◆ **TASK PROMPT**: Nothing but the lines holding the string "carry" should appear in the answer. Copy them from the entries.

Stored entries
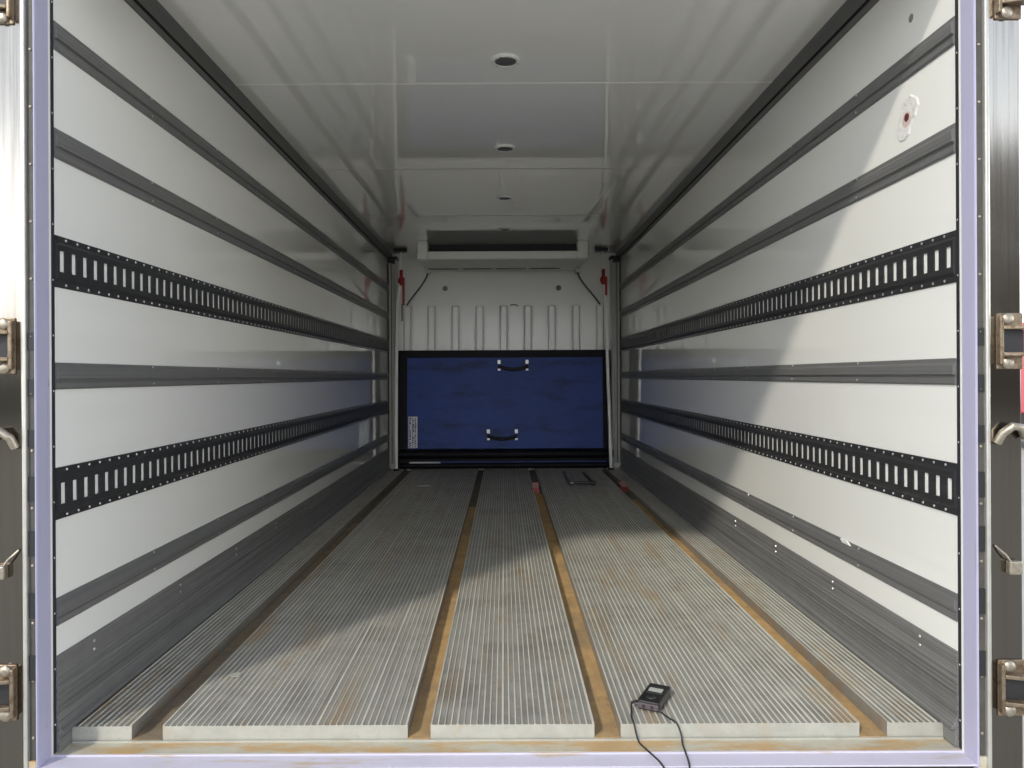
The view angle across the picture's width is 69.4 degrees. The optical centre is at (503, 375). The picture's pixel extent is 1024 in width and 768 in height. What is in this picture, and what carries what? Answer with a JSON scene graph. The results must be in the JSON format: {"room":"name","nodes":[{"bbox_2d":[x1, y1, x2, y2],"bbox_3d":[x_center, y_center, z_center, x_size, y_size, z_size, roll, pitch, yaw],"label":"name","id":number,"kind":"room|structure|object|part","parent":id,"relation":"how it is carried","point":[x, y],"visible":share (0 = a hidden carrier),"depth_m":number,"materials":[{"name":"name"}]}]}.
{"room":"cargo space","nodes":[
{"label":"cargo space","id":0,"kind":"room"},
{"bbox_2d":[48,0,387,757],"bbox_3d":[-1.231,-0.115,4.907,0.060,2.447,5.906,0,0,0],"label":"wall","id":1,"kind":"structure","parent":0,"point":[91,424],"depth_m":2.71,"materials":[{"name":"white plastic"}]},
{"bbox_2d":[53,20,388,290],"bbox_3d":[-1.199,-0.912,4.818,0.012,0.076,5.684,0,0,0],"label":"rub rail","id":2,"kind":"object","parent":1,"relation":"attached to","point":[65,43],"visible":1,"depth_m":2.69,"materials":[{"name":"grey metal"}]},
{"bbox_2d":[54,235,388,352],"bbox_3d":[-1.196,-0.308,4.818,0.010,0.140,5.684,0,0,0],"label":"track","id":3,"kind":"object","parent":1,"relation":"attached to","point":[80,267],"visible":1,"depth_m":2.69,"materials":[{"name":"black metal"}]},
{"bbox_2d":[54,127,388,318],"bbox_3d":[-1.197,-0.624,4.818,0.012,0.080,5.684,0,0,0],"label":"rub rail","id":4,"kind":"object","parent":1,"relation":"attached to","point":[67,149],"visible":1,"depth_m":2.69,"materials":[{"name":"grey metal"}]},
{"bbox_2d":[55,363,388,388],"bbox_3d":[-1.194,0.000,4.818,0.012,0.072,5.684,0,0,0],"label":"rub rail","id":5,"kind":"object","parent":1,"relation":"attached to","point":[67,375],"visible":1,"depth_m":2.69,"materials":[{"name":"grey metal"}]},
{"bbox_2d":[56,400,388,519],"bbox_3d":[-1.193,0.316,4.818,0.010,0.140,5.684,0,0,0],"label":"track","id":6,"kind":"object","parent":1,"relation":"attached to","point":[80,487],"visible":1,"depth_m":2.69,"materials":[{"name":"black metal"}]},
{"bbox_2d":[56,434,388,625],"bbox_3d":[-1.191,0.631,4.818,0.012,0.074,5.684,0,0,0],"label":"rub rail","id":7,"kind":"object","parent":1,"relation":"attached to","point":[82,598],"visible":1,"depth_m":2.68,"materials":[{"name":"grey metal"}]},
{"bbox_2d":[56,448,389,751],"bbox_3d":[-1.184,0.875,4.827,0.024,0.255,5.706,0,0,0],"label":"baseboard","id":8,"kind":"structure","parent":1,"relation":"attached to","point":[90,671],"depth_m":2.67,"materials":[{"name":"metal"}]},
{"bbox_2d":[124,0,391,259],"bbox_3d":[-1.193,-1.236,4.887,0.026,0.087,5.824,0,0,0],"label":"trim","id":9,"kind":"structure","parent":1,"relation":"attached to","point":[152,12],"depth_m":3.27,"materials":[{"name":"black metal"}]},
{"bbox_2d":[387,264,389,463],"bbox_3d":[-1.194,-0.128,7.654,0.012,2.067,0.015,0,0,0],"label":"trim","id":10,"kind":"structure","parent":1,"relation":"attached to","point":[387,264],"depth_m":7.65,"materials":[{"name":"grey metal"}]},
{"bbox_2d":[391,264,392,462],"bbox_3d":[-1.163,-0.128,7.667,0.006,2.067,0.007,0,0,0],"label":"trim","id":11,"kind":"structure","parent":1,"relation":"attached to","point":[391,264],"depth_m":7.66,"materials":[{"name":"grey metal"}]},
{"bbox_2d":[387,256,398,263],"bbox_3d":[-1.155,-1.199,7.704,0.097,0.070,0.188,0,0,0],"label":"trim","id":12,"kind":"structure","parent":1,"relation":"attached to","point":[391,260],"depth_m":7.64,"materials":[{"name":"black plastic"}]},
{"bbox_2d":[388,260,398,468],"bbox_3d":[-1.156,-0.123,7.724,0.090,2.162,0.149,0,0,0],"label":"trim","id":13,"kind":"structure","parent":1,"relation":"attached to","point":[394,266],"depth_m":7.68,"materials":[{"name":"grey metal"}]},
{"bbox_2d":[0,0,1023,767],"bbox_3d":[0.006,0.143,1.940,2.770,3.117,0.155,0,0,0],"label":"door frame","id":14,"kind":"structure","parent":1,"relation":"in","point":[992,317],"depth_m":1.90,"materials":[{"name":"grey metal"}]},
{"bbox_3d":[-1.324,-0.937,1.877,0.122,0.010,0.031,0,0,0],"label":"hinge arm","id":15,"kind":"part","parent":14,"relation":"part of","materials":[{"name":"metal"}]},
{"bbox_3d":[-1.320,-0.110,1.877,0.122,0.010,0.031,0,0,0],"label":"hinge arm","id":16,"kind":"part","parent":14,"relation":"part of","materials":[{"name":"metal"}]},
{"bbox_3d":[-1.319,-0.042,1.877,0.122,0.010,0.031,0,0,0],"label":"hinge arm","id":17,"kind":"part","parent":14,"relation":"part of","materials":[{"name":"metal"}]},
{"bbox_3d":[-1.315,0.777,1.877,0.122,0.010,0.031,0,0,0],"label":"hinge arm","id":18,"kind":"part","parent":14,"relation":"part of","materials":[{"name":"metal"}]},
{"bbox_3d":[-1.315,0.845,1.877,0.122,0.010,0.031,0,0,0],"label":"hinge arm","id":19,"kind":"part","parent":14,"relation":"part of","materials":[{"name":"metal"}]},
{"bbox_3d":[-1.274,0.276,1.957,0.083,2.864,0.120,0,0,0],"label":"steel post","id":20,"kind":"part","parent":14,"relation":"part of","materials":[{"name":"silver metal"}]},
{"bbox_3d":[-1.208,1.032,1.899,0.018,0.088,0.006,0,0,0],"label":"foot plate","id":21,"kind":"part","parent":14,"relation":"part of","materials":[{"name":"beige metal"}]},
{"bbox_3d":[0.010,1.002,1.930,2.409,0.008,0.066,0,0,0],"label":"sill","id":22,"kind":"part","parent":14,"relation":"part of","materials":[{"name":"metal"}]},
{"bbox_3d":[1.229,1.020,1.899,0.018,0.088,0.006,0,0,0],"label":"foot plate","id":23,"kind":"part","parent":14,"relation":"part of","materials":[{"name":"beige metal"}]},
{"bbox_3d":[1.287,0.263,1.957,0.083,2.864,0.120,0,0,0],"label":"steel post","id":24,"kind":"part","parent":14,"relation":"part of","materials":[{"name":"silver metal"}]},
{"bbox_3d":[1.324,-0.951,1.877,0.122,0.010,0.031,0,0,0],"label":"hinge arm","id":25,"kind":"part","parent":14,"relation":"part of","materials":[{"name":"metal"}]},
{"bbox_3d":[1.328,-0.124,1.877,0.122,0.010,0.031,0,0,0],"label":"hinge arm","id":26,"kind":"part","parent":14,"relation":"part of","materials":[{"name":"metal"}]},
{"bbox_3d":[1.329,-0.056,1.877,0.122,0.010,0.031,0,0,0],"label":"hinge arm","id":27,"kind":"part","parent":14,"relation":"part of","materials":[{"name":"metal"}]},
{"bbox_3d":[1.333,0.763,1.877,0.122,0.010,0.031,0,0,0],"label":"hinge arm","id":28,"kind":"part","parent":14,"relation":"part of","materials":[{"name":"metal"}]},
{"bbox_3d":[1.333,0.831,1.877,0.122,0.010,0.031,0,0,0],"label":"hinge arm","id":29,"kind":"part","parent":14,"relation":"part of","materials":[{"name":"metal"}]},
{"bbox_2d":[157,0,846,254],"bbox_3d":[-0.002,-1.314,4.907,2.410,0.061,5.906,0,0,0],"label":"ceiling","id":30,"kind":"structure","parent":0,"point":[402,108],"depth_m":3.34,"materials":[{"name":"grey"}]},
{"bbox_2d":[417,240,587,273],"bbox_3d":[-0.012,-1.179,7.404,1.622,0.209,0.768,0,0,0],"label":"refrigeration unit","id":31,"kind":"object","parent":30,"relation":"attached to","point":[486,257],"visible":1,"depth_m":7.22,"materials":[{"name":"white painted metal"},{"name":"black plastic"}]},
{"bbox_2d":[406,273,427,305],"bbox_3d":[-0.906,-0.910,7.750,0.243,0.342,0.022,0,0,9],"label":"hose","id":32,"kind":"object","parent":31,"relation":"attached to","point":[414,294],"visible":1,"depth_m":7.75,"materials":[{"name":"grey rubber"}]},
{"bbox_2d":[432,244,558,251],"bbox_3d":[-0.012,-1.212,7.192,1.366,0.143,0.005,0,0,0],"label":"grille","id":33,"kind":"object","parent":31,"relation":"attached to","point":[486,247],"depth_m":7.22,"materials":[{"name":"black plastic"}]},
{"bbox_2d":[422,259,583,270],"bbox_3d":[-0.012,-1.115,7.410,1.582,0.030,0.680,0,0,0],"label":"drip tray","id":34,"kind":"object","parent":31,"relation":"on","point":[457,264],"depth_m":7.39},
{"bbox_2d":[577,273,599,304],"bbox_3d":[0.887,-0.919,7.750,0.252,0.342,0.022,0,0,-9],"label":"hose","id":35,"kind":"object","parent":31,"relation":"attached to","point":[588,289],"visible":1,"depth_m":7.74,"materials":[{"name":"grey rubber"}]},
{"bbox_2d":[497,196,512,200],"bbox_3d":[0.007,-1.279,5.330,0.120,0.012,0.120,0,0,0],"label":"recessed light","id":36,"kind":"object","parent":30,"relation":"in","point":[503,198],"visible":1,"depth_m":5.31,"materials":[{"name":"white plastic"}]},
{"bbox_2d":[498,228,511,230],"bbox_3d":[0.007,-1.279,6.470,0.120,0.012,0.120,0,0,0],"label":"recessed light","id":37,"kind":"object","parent":30,"relation":"in","point":[499,229],"visible":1,"depth_m":6.45,"materials":[{"name":"white plastic"}]},
{"bbox_2d":[491,54,519,67],"bbox_3d":[0.007,-1.279,3.010,0.120,0.012,0.120,0,0,0],"label":"recessed light","id":38,"kind":"object","parent":30,"relation":"in","point":[501,60],"visible":1,"depth_m":2.99,"materials":[{"name":"white plastic"}]},
{"bbox_2d":[495,145,515,151],"bbox_3d":[0.007,-1.279,4.170,0.120,0.012,0.120,0,0,0],"label":"recessed light","id":39,"kind":"object","parent":30,"relation":"in","point":[500,148],"visible":1,"depth_m":4.15,"materials":[{"name":"white plastic"}]},
{"bbox_2d":[392,254,615,470],"bbox_3d":[0.004,-0.091,7.819,2.410,2.387,0.082,0,0,0],"label":"wall","id":40,"kind":"structure","parent":0,"point":[475,312],"depth_m":7.80,"materials":[{"name":"white"}]},
{"bbox_2d":[54,468,960,754],"bbox_3d":[0.010,1.027,4.882,2.410,0.150,5.836,0,0,0],"label":"floor","id":41,"kind":"structure","parent":0,"point":[471,609],"depth_m":2.59,"materials":[{"name":"metal"}]},
{"bbox_2d":[230,672,241,677],"bbox_3d":[-0.855,0.954,2.362,0.031,0.004,0.034,0,0,35],"label":"dry leaf","id":42,"kind":"object","parent":41,"relation":"on","point":[236,674],"visible":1,"depth_m":2.36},
{"bbox_2d":[393,249,406,470],"bbox_3d":[-1.049,-0.161,7.470,0.145,2.236,0.080,0,0,0],"label":"pole","id":43,"kind":"object","parent":41,"relation":"on","point":[401,280],"visible":1,"depth_m":7.46,"materials":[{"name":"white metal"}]},
{"bbox_3d":[-1.038,-0.993,7.470,0.068,0.160,0.068,0,0,0],"label":"handle","id":44,"kind":"part","parent":43,"relation":"part of","materials":[{"name":"red plastic"}]},
{"bbox_3d":[-1.040,-1.116,7.470,0.022,0.267,0.017,0,0,0],"label":"rod","id":45,"kind":"part","parent":43,"relation":"part of","materials":[{"name":"grey metal"}]},
{"bbox_3d":[-1.013,-0.853,7.458,0.024,0.280,0.020,0,0,0],"label":"lever","id":46,"kind":"part","parent":43,"relation":"part of","materials":[{"name":"red plastic"}]},
{"bbox_2d":[398,350,612,468],"bbox_3d":[0.006,0.340,7.690,2.235,1.221,0.160,0,0,0],"label":"panel","id":47,"kind":"object","parent":41,"relation":"on","point":[455,406],"depth_m":7.68,"materials":[{"name":"blue plastic"}]},
{"bbox_3d":[-0.017,0.636,7.648,0.313,0.066,0.057,0,0,0],"label":"carry handle","id":48,"kind":"part","parent":47,"relation":"part of","materials":[{"name":"black"}]},
{"bbox_3d":[0.095,-0.084,7.675,0.313,0.066,0.057,0,0,0],"label":"carry handle","id":49,"kind":"part","parent":47,"relation":"part of","materials":[{"name":"black"}]},
{"bbox_2d":[613,462,618,467],"bbox_3d":[1.149,0.921,7.675,0.072,0.050,0.090,0,0,0],"label":"trim","id":50,"kind":"structure","parent":47,"relation":"attached to","point":[615,464],"depth_m":7.63,"materials":[{"name":"grey metal"}]},
{"bbox_2d":[531,482,539,492],"bbox_3d":[0.265,0.944,6.277,0.068,0.090,0.105,0,0,0],"label":"cleat","id":51,"kind":"object","parent":41,"relation":"on","point":[535,485],"visible":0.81,"depth_m":6.25,"materials":[{"name":"red paint"}]},
{"bbox_3d":[0.265,0.931,6.260,0.068,0.055,0.060,0,0,0],"label":"tag plate","id":52,"kind":"part","parent":51,"relation":"part of","materials":[{"name":"red plastic"}]},
{"bbox_2d":[563,471,595,485],"bbox_3d":[0.679,0.928,6.785,0.232,0.039,0.830,0,0,0],"label":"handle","id":53,"kind":"object","parent":41,"relation":"on","point":[590,481],"visible":1,"depth_m":6.39,"materials":[{"name":"black plastic"}]},
{"bbox_2d":[594,248,613,469],"bbox_3d":[1.014,-0.172,7.470,0.184,2.236,0.080,0,0,0],"label":"pole","id":54,"kind":"object","parent":41,"relation":"on","point":[603,279],"visible":1,"depth_m":7.46,"materials":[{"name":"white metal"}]},
{"bbox_3d":[1.004,-1.003,7.470,0.068,0.160,0.068,0,0,0],"label":"handle","id":55,"kind":"part","parent":54,"relation":"part of","materials":[{"name":"red plastic"}]},
{"bbox_3d":[1.028,-0.908,7.458,0.024,0.190,0.020,0,0,0],"label":"lever","id":56,"kind":"part","parent":54,"relation":"part of","materials":[{"name":"red plastic"}]},
{"bbox_2d":[618,480,628,491],"bbox_3d":[1.013,0.940,6.328,0.068,0.090,0.105,0,0,-32],"label":"cleat","id":57,"kind":"object","parent":41,"relation":"on","point":[623,486],"visible":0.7,"depth_m":6.30,"materials":[{"name":"red paint"}]},
{"bbox_3d":[1.022,0.928,6.313,0.068,0.055,0.060,0,0,-32],"label":"tag plate","id":58,"kind":"part","parent":57,"relation":"part of","materials":[{"name":"red plastic"}]},
{"bbox_2d":[630,683,690,767],"bbox_3d":[0.421,1.175,2.050,0.135,0.510,0.360,0,0,4],"label":"meter","id":59,"kind":"object","parent":41,"relation":"on","point":[654,697],"visible":1,"depth_m":2.11,"materials":[{"name":"black plastic"}]},
{"bbox_2d":[620,0,963,752],"bbox_3d":[1.239,-0.128,4.907,0.060,2.447,5.906,0,0,0],"label":"wall","id":60,"kind":"structure","parent":0,"point":[913,419],"depth_m":2.70,"materials":[{"name":"white plastic"}]},
{"bbox_2d":[609,255,620,262],"bbox_3d":[1.153,-1.211,7.704,0.097,0.070,0.188,0,0,0],"label":"trim","id":61,"kind":"structure","parent":60,"relation":"attached to","point":[615,258],"depth_m":7.64,"materials":[{"name":"black plastic"}]},
{"bbox_2d":[610,259,620,467],"bbox_3d":[1.164,-0.135,7.724,0.090,2.162,0.149,0,0,0],"label":"trim","id":62,"kind":"structure","parent":60,"relation":"attached to","point":[614,304],"depth_m":7.68,"materials":[{"name":"grey metal"}]},
{"bbox_2d":[616,263,617,461],"bbox_3d":[1.172,-0.139,7.667,0.006,2.067,0.007,0,0,0],"label":"trim","id":63,"kind":"structure","parent":60,"relation":"attached to","point":[616,263],"depth_m":7.66,"materials":[{"name":"grey rubber"}]},
{"bbox_2d":[619,262,620,462],"bbox_3d":[1.203,-0.140,7.654,0.012,2.067,0.015,0,0,0],"label":"trim","id":64,"kind":"structure","parent":60,"relation":"attached to","point":[619,262],"depth_m":7.65,"materials":[{"name":"grey metal"}]},
{"bbox_2d":[616,0,878,258],"bbox_3d":[1.191,-1.248,4.887,0.026,0.087,5.824,0,0,0],"label":"trim","id":65,"kind":"structure","parent":60,"relation":"attached to","point":[850,12],"depth_m":3.30,"materials":[{"name":"black metal"}]},
{"bbox_2d":[619,16,954,289],"bbox_3d":[1.199,-0.924,4.818,0.012,0.076,5.684,0,0,0],"label":"rub rail","id":66,"kind":"object","parent":60,"relation":"attached to","point":[942,39],"visible":1,"depth_m":2.70,"materials":[{"name":"grey metal"}]},
{"bbox_2d":[620,230,955,351],"bbox_3d":[1.203,-0.320,4.818,0.010,0.140,5.684,0,0,0],"label":"track","id":67,"kind":"object","parent":60,"relation":"attached to","point":[928,263],"visible":1,"depth_m":2.70,"materials":[{"name":"black metal"}]},
{"bbox_2d":[620,123,955,317],"bbox_3d":[1.201,-0.636,4.818,0.012,0.080,5.684,0,0,0],"label":"rub rail","id":68,"kind":"object","parent":60,"relation":"attached to","point":[941,145],"visible":1,"depth_m":2.69,"materials":[{"name":"grey metal"}]},
{"bbox_2d":[620,399,956,515],"bbox_3d":[1.206,0.303,4.818,0.010,0.140,5.684,0,0,0],"label":"track","id":69,"kind":"object","parent":60,"relation":"attached to","point":[929,482],"visible":1,"depth_m":2.69,"materials":[{"name":"black metal"}]},
{"bbox_2d":[620,358,956,384],"bbox_3d":[1.204,-0.012,4.818,0.012,0.072,5.684,0,0,0],"label":"rub rail","id":70,"kind":"object","parent":60,"relation":"attached to","point":[921,371],"visible":1,"depth_m":2.68,"materials":[{"name":"grey metal"}]},
{"bbox_2d":[620,432,957,621],"bbox_3d":[1.207,0.619,4.818,0.012,0.074,5.684,0,0,0],"label":"rub rail","id":71,"kind":"object","parent":60,"relation":"attached to","point":[941,599],"visible":1,"depth_m":2.70,"materials":[{"name":"grey metal"}]},
{"bbox_2d":[840,538,850,545],"bbox_3d":[1.206,0.586,2.615,0.004,0.017,0.080,0,0,0],"label":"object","id":72,"kind":"object","parent":71,"relation":"attached to","point":[844,541],"visible":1,"depth_m":2.61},
{"bbox_2d":[620,447,958,746],"bbox_3d":[1.202,0.864,4.827,0.024,0.255,5.706,0,0,0],"label":"baseboard","id":73,"kind":"structure","parent":60,"relation":"attached to","point":[925,668],"depth_m":2.68,"materials":[{"name":"metal"}]},
{"bbox_2d":[896,94,919,141],"bbox_3d":[1.204,-0.771,2.210,0.004,0.128,0.127,0,0,0],"label":"putty patch","id":74,"kind":"object","parent":60,"relation":"attached to","point":[909,109],"visible":1,"depth_m":2.21,"materials":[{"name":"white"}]},
{"bbox_2d":[909,13,912,22],"bbox_3d":[1.203,-1.059,2.190,0.003,0.026,0.026,0,0,0],"label":"plug","id":75,"kind":"object","parent":60,"relation":"attached to","point":[911,15],"visible":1,"depth_m":2.19,"materials":[{"name":"grey plastic"}]},
{"label":"outside","id":76,"kind":"structure","parent":0,"visible":0},
{"bbox_2d":[1021,439,1023,767],"bbox_3d":[0.015,2.052,0.000,160.000,0.001,160.000,0,0,0],"label":"ground","id":77,"kind":"structure","parent":76,"point":[1022,440],"depth_m":8.88,"materials":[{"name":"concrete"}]},
{"bbox_2d":[1021,322,1023,423],"bbox_3d":[14.907,0.278,22.700,2.600,3.400,7.400,0,0,0],"label":"lorry","id":78,"kind":"object","parent":77,"relation":"on","point":[1022,370],"visible":0.02,"depth_m":19.42,"materials":[{"name":"red paint"}]}
]}

◆ **OUTPUT OF THE EXERCISE**:
{"bbox_3d":[-0.017,0.636,7.648,0.313,0.066,0.057,0,0,0],"label":"carry handle","id":48,"kind":"part","parent":47,"relation":"part of","materials":[{"name":"black"}]},
{"bbox_3d":[0.095,-0.084,7.675,0.313,0.066,0.057,0,0,0],"label":"carry handle","id":49,"kind":"part","parent":47,"relation":"part of","materials":[{"name":"black"}]},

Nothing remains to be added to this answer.